I'm looking to buy a new mac laptop- I'm fairly sure it's going to be a 15" MacBook Pro. However, as the price on this class of laptop ranges from roughly 1,600-4,200 I'm not sure which to purchase.

I want to get the cheapest one that suits my needs.

As a student, I will use my laptop both in school and at home, so it will see a lot of movement. It will be lugged around from class to class in a backpack along with binders and textbooks and used routinely throughout the day. It will also be used often at home and elsewhere. Durability is key. Tremendous battery life is a plus, but is not TOTALLY VITAL because I will usually be able to plug in and charge during classes and at home.

On my laptop I will store a few thousand songs, a few hundred photos, 5-10 full length movies (avg. 90 mins each), roughly 50-100 television episodes (avg. 45 mins each), many documents, and programs/applications.

I will use only basic applications such as those included in iLife '09 and iWork '09 as well as Safari, Mail, iTunes, QuickTime, Microsoft Office, and others. I will need to add some academic/recreational programs to the laptop as well. While I will only use relatively basic applications, I will be using them fairly heavily. I will not install games on the laptop. I will often be using multiple applications at once, so the ability to handle multiple applications running simultaneously is crucial.

I don't need BLAZING fast processing speeds, but something that can browse the web and operate applications at a reasonably fast speed is what I'm looking for.

Finally: lifespan. I would like my laptop, obviously, to last as long as possible, at least 4-5 years, without needing to be replaced.

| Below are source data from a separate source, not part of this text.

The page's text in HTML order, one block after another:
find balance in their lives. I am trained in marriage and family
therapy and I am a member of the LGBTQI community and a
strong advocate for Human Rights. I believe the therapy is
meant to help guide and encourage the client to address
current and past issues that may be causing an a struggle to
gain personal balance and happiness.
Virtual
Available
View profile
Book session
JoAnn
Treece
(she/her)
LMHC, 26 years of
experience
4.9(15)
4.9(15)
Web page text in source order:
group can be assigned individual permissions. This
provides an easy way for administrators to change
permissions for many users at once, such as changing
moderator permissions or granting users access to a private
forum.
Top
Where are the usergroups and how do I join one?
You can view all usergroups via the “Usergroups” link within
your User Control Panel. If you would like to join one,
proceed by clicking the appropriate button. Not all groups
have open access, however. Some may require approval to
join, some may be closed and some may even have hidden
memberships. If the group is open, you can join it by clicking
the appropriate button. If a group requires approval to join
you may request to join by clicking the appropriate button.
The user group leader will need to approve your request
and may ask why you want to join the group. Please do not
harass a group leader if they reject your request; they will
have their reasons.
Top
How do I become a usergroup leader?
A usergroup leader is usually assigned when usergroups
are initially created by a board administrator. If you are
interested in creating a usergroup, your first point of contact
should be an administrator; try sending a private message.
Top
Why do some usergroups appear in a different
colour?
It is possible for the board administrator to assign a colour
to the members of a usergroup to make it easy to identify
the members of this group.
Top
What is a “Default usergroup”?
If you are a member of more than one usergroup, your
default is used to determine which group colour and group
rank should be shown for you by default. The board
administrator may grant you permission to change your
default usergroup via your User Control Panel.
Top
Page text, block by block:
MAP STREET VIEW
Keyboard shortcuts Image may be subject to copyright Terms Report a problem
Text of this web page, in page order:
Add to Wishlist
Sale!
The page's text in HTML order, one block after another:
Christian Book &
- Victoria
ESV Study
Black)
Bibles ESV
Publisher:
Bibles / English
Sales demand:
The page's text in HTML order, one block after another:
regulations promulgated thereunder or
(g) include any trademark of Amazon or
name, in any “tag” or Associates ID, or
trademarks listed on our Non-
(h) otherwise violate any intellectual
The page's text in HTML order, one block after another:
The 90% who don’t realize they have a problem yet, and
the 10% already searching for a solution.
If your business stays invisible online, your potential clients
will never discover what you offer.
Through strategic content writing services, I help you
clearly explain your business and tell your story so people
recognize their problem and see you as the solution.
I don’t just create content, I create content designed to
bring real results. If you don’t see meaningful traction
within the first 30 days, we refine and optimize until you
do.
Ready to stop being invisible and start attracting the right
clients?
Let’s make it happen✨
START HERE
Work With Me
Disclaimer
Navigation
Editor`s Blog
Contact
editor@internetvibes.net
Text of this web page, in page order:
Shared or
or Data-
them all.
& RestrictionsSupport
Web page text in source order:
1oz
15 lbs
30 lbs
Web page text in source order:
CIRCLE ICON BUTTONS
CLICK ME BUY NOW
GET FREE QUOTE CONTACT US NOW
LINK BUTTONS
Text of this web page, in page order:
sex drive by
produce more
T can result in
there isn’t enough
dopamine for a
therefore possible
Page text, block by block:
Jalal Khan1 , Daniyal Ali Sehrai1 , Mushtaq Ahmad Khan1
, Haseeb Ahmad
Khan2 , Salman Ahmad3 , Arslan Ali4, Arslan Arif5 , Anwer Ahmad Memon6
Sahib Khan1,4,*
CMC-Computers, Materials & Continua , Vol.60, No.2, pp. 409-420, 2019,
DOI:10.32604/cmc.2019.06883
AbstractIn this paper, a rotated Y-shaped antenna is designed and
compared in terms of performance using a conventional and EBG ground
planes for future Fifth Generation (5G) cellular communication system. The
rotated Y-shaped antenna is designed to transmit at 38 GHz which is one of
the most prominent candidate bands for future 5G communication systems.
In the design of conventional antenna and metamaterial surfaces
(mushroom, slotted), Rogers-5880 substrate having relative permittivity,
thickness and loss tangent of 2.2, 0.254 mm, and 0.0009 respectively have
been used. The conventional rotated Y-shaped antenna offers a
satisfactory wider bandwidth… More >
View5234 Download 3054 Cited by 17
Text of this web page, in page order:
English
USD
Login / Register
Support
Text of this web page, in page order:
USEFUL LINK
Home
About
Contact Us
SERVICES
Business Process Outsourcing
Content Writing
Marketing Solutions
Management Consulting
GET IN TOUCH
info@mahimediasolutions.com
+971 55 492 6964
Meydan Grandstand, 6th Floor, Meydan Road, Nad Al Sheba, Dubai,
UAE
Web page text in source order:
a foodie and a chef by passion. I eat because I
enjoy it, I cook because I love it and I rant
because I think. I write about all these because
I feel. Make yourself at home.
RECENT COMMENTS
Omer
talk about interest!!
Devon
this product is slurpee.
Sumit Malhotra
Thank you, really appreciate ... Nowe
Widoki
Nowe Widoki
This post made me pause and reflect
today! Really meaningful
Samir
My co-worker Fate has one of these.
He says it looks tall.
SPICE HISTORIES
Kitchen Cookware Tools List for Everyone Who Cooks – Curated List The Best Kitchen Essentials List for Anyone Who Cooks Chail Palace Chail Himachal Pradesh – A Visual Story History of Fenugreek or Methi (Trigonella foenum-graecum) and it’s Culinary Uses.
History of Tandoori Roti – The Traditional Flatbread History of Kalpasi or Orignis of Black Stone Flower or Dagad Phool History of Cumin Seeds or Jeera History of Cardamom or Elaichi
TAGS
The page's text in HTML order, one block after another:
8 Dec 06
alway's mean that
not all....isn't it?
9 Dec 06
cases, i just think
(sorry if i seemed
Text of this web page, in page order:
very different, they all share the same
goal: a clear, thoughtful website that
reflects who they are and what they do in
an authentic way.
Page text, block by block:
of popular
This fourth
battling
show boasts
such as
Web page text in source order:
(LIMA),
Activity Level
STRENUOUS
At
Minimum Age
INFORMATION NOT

Overall, I'm looking for the cheapest specs for a 15" MacBook Pro that can easily suit the needs of the average student, running smoothly and without difficulty.
*
OPTIONS:* (view mac store for pricing)

Processor: *

2.53 GHz*, *

2.66 GHz*, *

2.8 GHz*, or _*

3.06 GHz*_

Memory: _*

4GB*_ 1066MHz DDR3 SDRAM - 2x2GB, or _*

8GB*_ 1066MHz DDR3 SDRAM - 2x4GB

Hard Drive: *

250GB Serial ATA Drive @ 5400 rpm, **

320GB Serial ATA Drive @ 5400 rpm,

**500GB Serial ATA Drive @ 5400 rpm, **

320GB Serial ATA Drive @ 7200 rpm, **

500GB Serial ATA Drive @ 7200 rpm, **

128GB solid-state drive, **or

256GB solid-state drive*

Please feel free to ask additional questions. I'm looking for a final answer that defines which three specs (Processor, Memory, and Hard Drive) I should customize my 15" MacBook Pro with given my outlined needs and expectations. Again, feel free to voice questions or inquiries. (Please, don't try to persuade me from buying this particular laptop- I hate windows, not a huge Linux fan, and 15" is the size of laptop I want)

THANKS!


----------